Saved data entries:
BEGIN

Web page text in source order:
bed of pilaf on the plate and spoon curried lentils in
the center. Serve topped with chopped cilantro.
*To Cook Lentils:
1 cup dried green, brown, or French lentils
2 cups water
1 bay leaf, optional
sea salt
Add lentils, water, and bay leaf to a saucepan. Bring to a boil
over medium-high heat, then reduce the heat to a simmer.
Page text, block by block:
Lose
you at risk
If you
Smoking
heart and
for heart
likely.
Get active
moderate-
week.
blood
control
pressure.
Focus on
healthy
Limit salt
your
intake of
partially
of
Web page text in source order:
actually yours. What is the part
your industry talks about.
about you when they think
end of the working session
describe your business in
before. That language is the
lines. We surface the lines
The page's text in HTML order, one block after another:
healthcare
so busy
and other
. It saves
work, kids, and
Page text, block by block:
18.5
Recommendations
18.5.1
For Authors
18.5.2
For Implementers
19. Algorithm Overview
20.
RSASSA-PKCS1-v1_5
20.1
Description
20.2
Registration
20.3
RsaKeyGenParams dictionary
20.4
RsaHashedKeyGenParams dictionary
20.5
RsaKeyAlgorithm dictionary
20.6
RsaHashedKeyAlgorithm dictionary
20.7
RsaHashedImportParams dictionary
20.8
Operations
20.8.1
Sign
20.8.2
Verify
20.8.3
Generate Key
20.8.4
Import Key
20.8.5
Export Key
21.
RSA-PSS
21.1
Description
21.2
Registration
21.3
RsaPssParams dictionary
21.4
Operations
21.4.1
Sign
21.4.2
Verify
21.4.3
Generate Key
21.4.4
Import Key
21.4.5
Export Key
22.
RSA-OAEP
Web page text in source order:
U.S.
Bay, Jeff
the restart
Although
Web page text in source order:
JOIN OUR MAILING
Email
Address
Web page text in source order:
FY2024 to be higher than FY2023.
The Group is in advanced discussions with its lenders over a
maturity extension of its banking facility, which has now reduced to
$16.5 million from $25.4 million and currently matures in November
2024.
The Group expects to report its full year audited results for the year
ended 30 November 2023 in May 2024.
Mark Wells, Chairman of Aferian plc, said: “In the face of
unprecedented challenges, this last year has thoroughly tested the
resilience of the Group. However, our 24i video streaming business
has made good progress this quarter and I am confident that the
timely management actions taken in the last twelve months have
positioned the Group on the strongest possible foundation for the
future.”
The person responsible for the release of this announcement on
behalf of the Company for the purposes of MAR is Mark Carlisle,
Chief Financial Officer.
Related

END

→ **What is expected**: Count up the lines in the records where the string "water" appears. Your reply is that number alone.

→ **Result of this task**: 2